2022/23 Fundamentals, Outlook, and Caveats

ICE cotton futures provide a forecast of the 22/23 cotton market.  Dec’22 futures are currently trading between $1.20 and $1.30, which is historically very strong.  The early fundamental indicators appear to justify support for these price levels.

The 22/23 carry-in could start things off with over three million bales to the U.S. new crop supply.  Then there is the new crop planted acreage question.  The Dec’22 CBOT corn/Dec’22 ICE cotton ratio had been shifting around between 5.7 and 5.9.  If it stays in this range, history suggests an outcome of between 12 and 13 million planted acres of U.S. all cotton (see below). This jibes with early growers surveys from Cotton Grower (12.5 million planted) and the NCC (12.0 million planted) as the assumptions by USDA at their Outlook Forum.  However, the late February/Early March rally in grain prices has bumped the corn:cotton ratio up to 6.3, suggesting a downshift in cotton acreage to an 11-to-12 million acre range.  So we should start there and then, because of the dryer-than-normal conditions plus the high insurance price, add 500,000+drought effect acres for a total of maybe 12 million planted.  This jibes with USDA’s Prospective Planting forecast of 12.2 million acres of all U.S. cotton.

Planting 12 million acres with above average abandonment (25%) and average yield (867 lbs) could give us the 16+ million bale U.S. crop and a 19+ million bale supply projected by USDA in the May WASDE.  Assuming with USDA that U.S. domestic spinning is 2.5 million bales and U.S. exports are 14.5 million bales, the result could be U.S. ending stocks at or under 3 million bales, which is tight in general and tighter than the previous year in particular (see last column below).  That kind of year-over-year adjustment and tight level is  is fundamentally price supporting, supporting prices well over $1.00 with upside potential towards $1.40.

Of course, it is early, and there is a lot of risk around this or any other projection.  As of May 29, 68% of U.S. cotton has been planted, which is slightly above average pace. About 43% of the U.S. cotton crop was rated good/excellent, with another 38% rated fair.  Texas is pulling down the U.S. average with 20% good/excellent and 51% fair.  Of course, history shows there isn’t a great correlation between weekly condition ratings and average yield (see Texas chart below).

When it is all said and done, we could have higher- or lower-than-average abandonment.  What if we plant 12 million acres and then continue having timely rains?  The production question will likely remain uncertain all summer, which will buoy prices.

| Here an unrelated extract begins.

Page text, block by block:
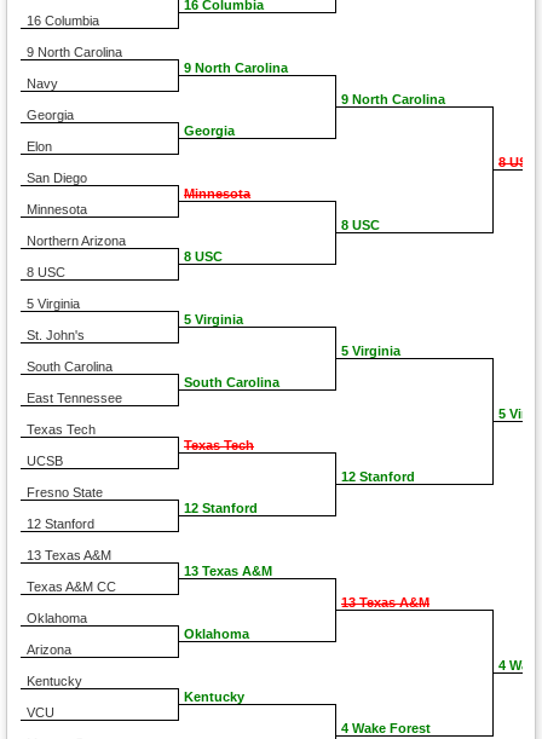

On the demand side, how much and how long will household discretionary spending be impacted by higher prices for gasoline and groceries, and higher car payments and mortgage payments?   At a minimum, such forces could be a headwind for apparel retail sales and ultimately the demand for cotton.  In which case, the assumption of 14.5 million bales of U.S. exports could be too optimistic, at least at prices above $1.20 per pound.